DATA EXTRACTS START
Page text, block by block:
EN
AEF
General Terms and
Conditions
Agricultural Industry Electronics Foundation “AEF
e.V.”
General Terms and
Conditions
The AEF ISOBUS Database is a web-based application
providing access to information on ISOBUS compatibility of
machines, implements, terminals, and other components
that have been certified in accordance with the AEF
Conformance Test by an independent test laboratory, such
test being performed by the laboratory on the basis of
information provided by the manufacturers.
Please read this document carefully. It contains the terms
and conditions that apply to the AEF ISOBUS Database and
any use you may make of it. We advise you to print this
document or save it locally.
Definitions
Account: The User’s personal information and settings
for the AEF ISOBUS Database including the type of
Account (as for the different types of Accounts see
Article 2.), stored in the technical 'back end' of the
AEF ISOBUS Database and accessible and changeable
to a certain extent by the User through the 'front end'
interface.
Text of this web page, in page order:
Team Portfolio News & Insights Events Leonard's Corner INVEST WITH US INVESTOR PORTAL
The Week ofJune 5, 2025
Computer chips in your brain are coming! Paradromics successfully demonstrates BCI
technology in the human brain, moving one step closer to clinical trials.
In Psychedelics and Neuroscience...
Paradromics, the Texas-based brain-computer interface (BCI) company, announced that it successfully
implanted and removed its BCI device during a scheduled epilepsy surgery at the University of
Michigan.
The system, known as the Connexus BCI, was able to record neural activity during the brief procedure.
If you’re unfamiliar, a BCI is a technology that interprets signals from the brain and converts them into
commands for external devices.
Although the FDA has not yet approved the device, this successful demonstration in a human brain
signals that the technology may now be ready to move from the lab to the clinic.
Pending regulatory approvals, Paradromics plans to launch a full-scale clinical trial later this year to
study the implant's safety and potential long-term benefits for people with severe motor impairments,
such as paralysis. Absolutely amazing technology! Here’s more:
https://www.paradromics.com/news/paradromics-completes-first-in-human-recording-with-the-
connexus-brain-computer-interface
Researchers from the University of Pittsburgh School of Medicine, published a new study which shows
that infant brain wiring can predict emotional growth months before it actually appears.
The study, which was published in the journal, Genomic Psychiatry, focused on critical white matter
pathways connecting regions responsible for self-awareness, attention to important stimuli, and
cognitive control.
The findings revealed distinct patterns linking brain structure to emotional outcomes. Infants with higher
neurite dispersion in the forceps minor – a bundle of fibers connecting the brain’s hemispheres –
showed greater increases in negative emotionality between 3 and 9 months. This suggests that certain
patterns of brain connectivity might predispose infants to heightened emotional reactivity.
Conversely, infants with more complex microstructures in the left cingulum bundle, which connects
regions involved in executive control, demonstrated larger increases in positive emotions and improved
DATA EXTRACTS END
DATA EXTRACTS START
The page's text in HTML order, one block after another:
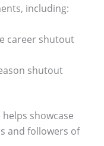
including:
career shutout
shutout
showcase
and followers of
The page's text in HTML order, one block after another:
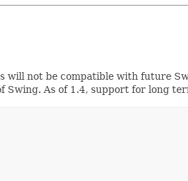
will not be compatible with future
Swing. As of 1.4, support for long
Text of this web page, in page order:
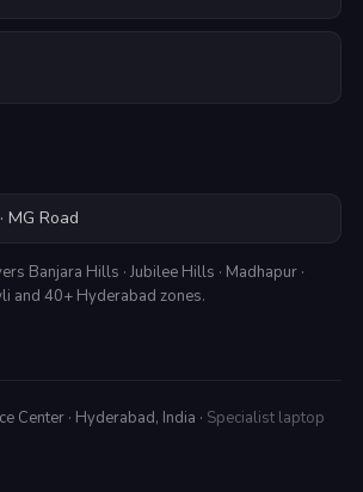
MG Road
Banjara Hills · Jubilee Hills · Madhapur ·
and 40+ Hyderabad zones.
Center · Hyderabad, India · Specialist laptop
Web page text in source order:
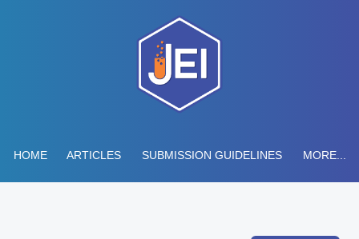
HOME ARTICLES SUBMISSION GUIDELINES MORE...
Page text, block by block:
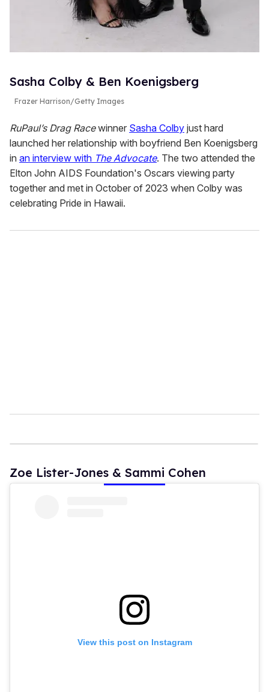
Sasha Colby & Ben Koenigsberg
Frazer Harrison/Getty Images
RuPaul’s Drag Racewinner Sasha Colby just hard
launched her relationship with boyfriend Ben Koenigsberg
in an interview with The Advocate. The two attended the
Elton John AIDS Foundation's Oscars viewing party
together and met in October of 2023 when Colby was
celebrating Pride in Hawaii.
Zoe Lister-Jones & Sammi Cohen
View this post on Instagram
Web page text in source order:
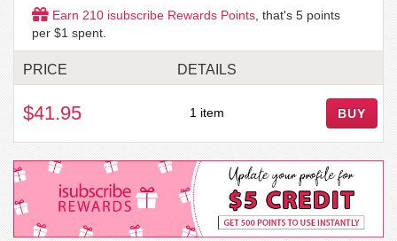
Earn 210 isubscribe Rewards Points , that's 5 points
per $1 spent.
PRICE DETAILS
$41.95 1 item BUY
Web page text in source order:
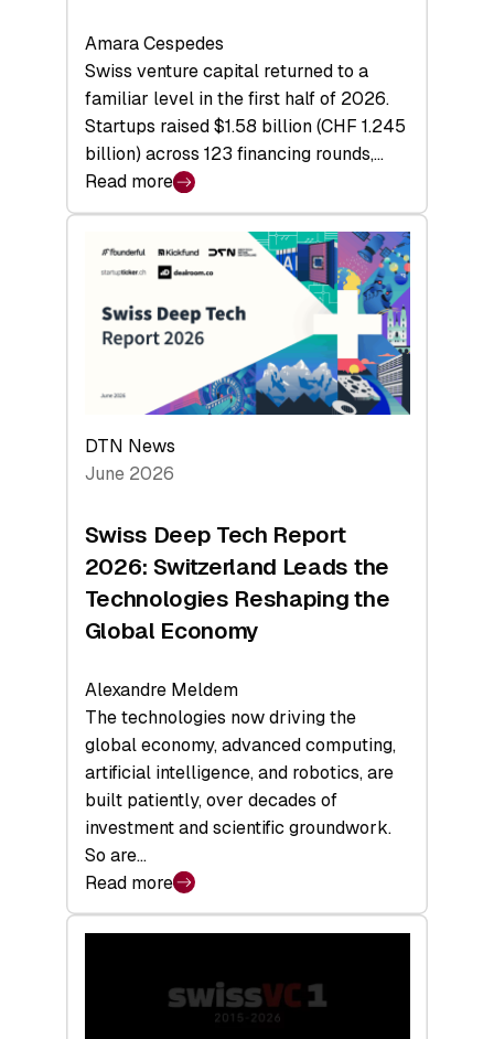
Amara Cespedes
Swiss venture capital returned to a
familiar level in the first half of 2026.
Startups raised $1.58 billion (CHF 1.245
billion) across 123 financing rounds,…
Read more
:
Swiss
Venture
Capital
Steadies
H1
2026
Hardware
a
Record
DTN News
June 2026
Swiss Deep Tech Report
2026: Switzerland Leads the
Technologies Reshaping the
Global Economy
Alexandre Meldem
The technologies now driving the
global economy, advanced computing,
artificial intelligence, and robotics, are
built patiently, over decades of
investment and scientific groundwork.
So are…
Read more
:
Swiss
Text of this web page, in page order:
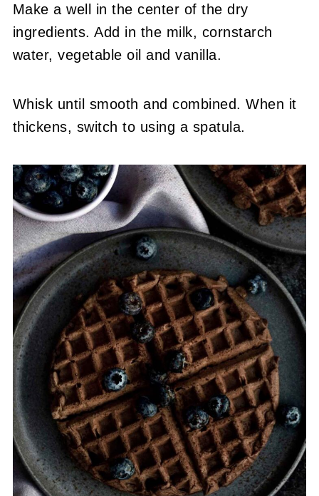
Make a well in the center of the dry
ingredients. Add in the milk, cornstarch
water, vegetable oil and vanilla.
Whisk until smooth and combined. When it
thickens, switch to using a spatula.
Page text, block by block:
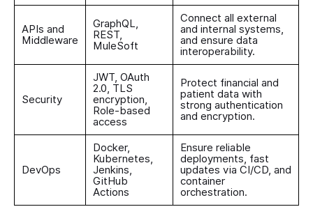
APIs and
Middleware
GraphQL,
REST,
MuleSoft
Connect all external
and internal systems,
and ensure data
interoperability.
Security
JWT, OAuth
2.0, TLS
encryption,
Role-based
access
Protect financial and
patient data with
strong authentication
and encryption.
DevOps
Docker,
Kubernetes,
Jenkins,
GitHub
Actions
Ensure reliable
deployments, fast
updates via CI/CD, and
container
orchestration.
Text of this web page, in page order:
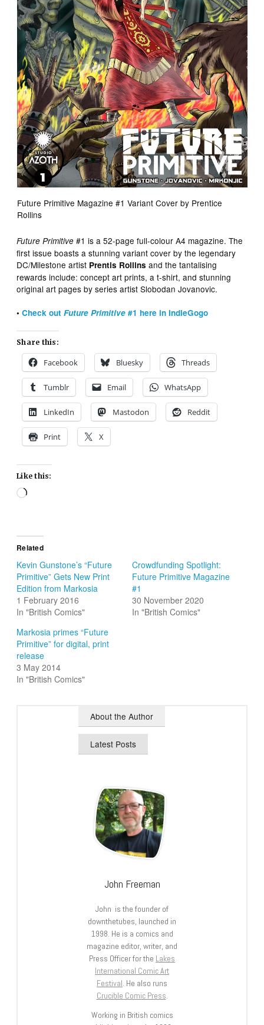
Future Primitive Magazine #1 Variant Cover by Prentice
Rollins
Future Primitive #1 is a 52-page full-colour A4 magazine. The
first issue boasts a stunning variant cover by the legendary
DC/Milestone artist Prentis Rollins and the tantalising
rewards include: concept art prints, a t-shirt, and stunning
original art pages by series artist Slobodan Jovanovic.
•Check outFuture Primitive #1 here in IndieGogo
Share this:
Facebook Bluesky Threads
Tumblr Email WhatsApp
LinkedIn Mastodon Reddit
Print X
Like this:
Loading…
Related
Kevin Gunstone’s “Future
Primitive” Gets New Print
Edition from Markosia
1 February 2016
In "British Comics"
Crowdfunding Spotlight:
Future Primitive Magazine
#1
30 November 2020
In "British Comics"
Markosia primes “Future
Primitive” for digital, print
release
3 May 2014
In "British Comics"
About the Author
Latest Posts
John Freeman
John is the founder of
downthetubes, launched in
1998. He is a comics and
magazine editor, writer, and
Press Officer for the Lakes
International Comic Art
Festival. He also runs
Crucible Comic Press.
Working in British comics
DATA EXTRACTS END
DATA EXTRACTS START
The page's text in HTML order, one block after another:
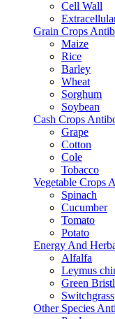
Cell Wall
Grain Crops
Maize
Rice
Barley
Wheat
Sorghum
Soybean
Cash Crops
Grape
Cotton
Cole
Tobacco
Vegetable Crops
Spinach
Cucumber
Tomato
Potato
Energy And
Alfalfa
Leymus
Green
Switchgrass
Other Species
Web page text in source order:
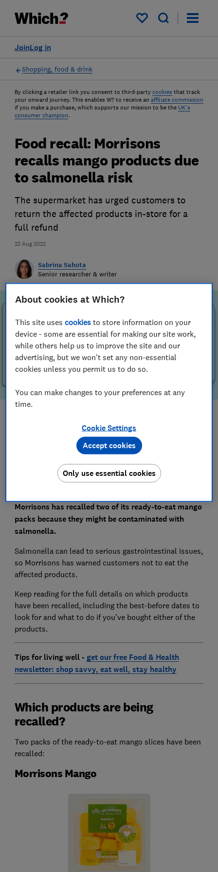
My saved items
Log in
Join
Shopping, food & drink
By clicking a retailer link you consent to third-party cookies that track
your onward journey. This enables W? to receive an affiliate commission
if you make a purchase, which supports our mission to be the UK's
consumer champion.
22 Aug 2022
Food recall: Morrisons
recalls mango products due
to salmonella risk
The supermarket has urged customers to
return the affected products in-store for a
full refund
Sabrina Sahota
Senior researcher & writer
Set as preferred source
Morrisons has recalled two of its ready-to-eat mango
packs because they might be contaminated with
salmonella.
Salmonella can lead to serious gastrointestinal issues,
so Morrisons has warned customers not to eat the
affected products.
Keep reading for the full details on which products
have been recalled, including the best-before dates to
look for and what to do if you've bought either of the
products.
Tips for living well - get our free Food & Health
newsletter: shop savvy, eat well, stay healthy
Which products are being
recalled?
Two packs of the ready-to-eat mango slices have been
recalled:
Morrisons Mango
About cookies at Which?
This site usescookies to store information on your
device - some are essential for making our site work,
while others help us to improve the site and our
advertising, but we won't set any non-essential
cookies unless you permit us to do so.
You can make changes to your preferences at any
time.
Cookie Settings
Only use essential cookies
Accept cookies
DATA EXTRACTS END
Among the lines of the listing above, count those that include "regions" and give only the total.

2